* [What is needed] I'd like the entries reproduced exactly, with all pictures omitted.

(Provided data Opens)

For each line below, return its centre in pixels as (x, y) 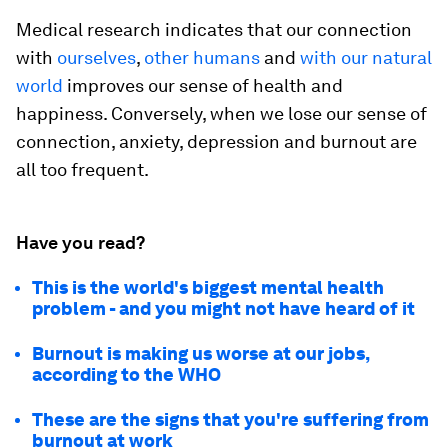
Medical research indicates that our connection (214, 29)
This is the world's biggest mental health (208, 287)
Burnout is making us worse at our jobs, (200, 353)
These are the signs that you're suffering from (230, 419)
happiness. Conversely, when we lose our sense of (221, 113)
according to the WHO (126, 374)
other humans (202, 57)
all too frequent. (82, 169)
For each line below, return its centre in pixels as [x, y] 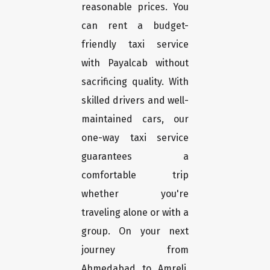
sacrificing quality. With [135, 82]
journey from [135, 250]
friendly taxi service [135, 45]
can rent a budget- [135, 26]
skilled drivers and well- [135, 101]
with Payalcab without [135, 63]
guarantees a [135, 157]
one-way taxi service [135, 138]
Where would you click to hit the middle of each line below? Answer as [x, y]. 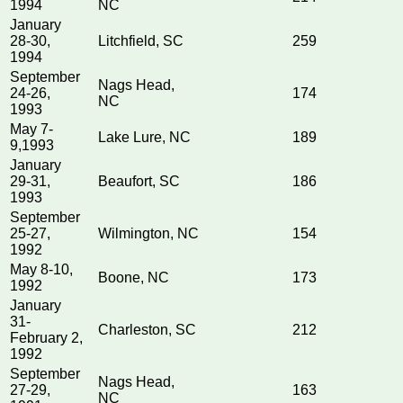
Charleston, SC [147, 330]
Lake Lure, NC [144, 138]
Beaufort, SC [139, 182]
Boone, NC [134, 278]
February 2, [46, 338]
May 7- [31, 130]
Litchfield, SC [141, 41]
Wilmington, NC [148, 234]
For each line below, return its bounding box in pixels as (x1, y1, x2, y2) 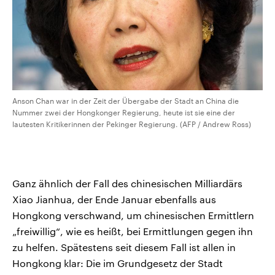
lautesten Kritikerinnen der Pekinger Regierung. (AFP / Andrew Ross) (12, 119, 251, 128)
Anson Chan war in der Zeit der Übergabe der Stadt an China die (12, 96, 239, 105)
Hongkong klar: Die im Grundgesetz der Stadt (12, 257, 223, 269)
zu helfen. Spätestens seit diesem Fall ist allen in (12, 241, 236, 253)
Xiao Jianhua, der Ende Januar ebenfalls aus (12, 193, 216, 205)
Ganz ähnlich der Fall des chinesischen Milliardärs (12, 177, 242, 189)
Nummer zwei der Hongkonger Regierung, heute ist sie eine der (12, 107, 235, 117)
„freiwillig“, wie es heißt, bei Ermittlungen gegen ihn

(Provided data Closes)

* [Task output]
For each line below, return its centre in pixels as (x, y) 
Medical research indicates that our connection (214, 29)
This is the world's biggest mental health (208, 287)
Burnout is making us worse at our jobs, (200, 353)
These are the signs that you're suffering from (230, 419)
happiness. Conversely, when we lose our sense of (221, 113)
according to the WHO (126, 374)
other humans (202, 57)
all too frequent. (82, 169)
For each line below, return its centre in pixels as [x, y] 
sacrificing quality. With [135, 82]
journey from [135, 250]
friendly taxi service [135, 45]
can rent a budget- [135, 26]
skilled drivers and well- [135, 101]
with Payalcab without [135, 63]
guarantees a [135, 157]
one-way taxi service [135, 138]
Where would you click to hit the middle of each line below? Answer as [x, y]. 
Charleston, SC [147, 330]
Lake Lure, NC [144, 138]
Beaufort, SC [139, 182]
Boone, NC [134, 278]
February 2, [46, 338]
May 7- [31, 130]
Litchfield, SC [141, 41]
Wilmington, NC [148, 234]
For each line below, return its bounding box in pixels as (x1, y1, x2, y2) 
lautesten Kritikerinnen der Pekinger Regierung. (AFP / Andrew Ross) (12, 119, 251, 128)
Anson Chan war in der Zeit der Übergabe der Stadt an China die (12, 96, 239, 105)
Hongkong klar: Die im Grundgesetz der Stadt (12, 257, 223, 269)
zu helfen. Spätestens seit diesem Fall ist allen in (12, 241, 236, 253)
Xiao Jianhua, der Ende Januar ebenfalls aus (12, 193, 216, 205)
Ganz ähnlich der Fall des chinesischen Milliardärs (12, 177, 242, 189)
Nummer zwei der Hongkonger Regierung, heute ist sie eine der (12, 107, 235, 117)
„freiwillig“, wie es heißt, bei Ermittlungen gegen ihn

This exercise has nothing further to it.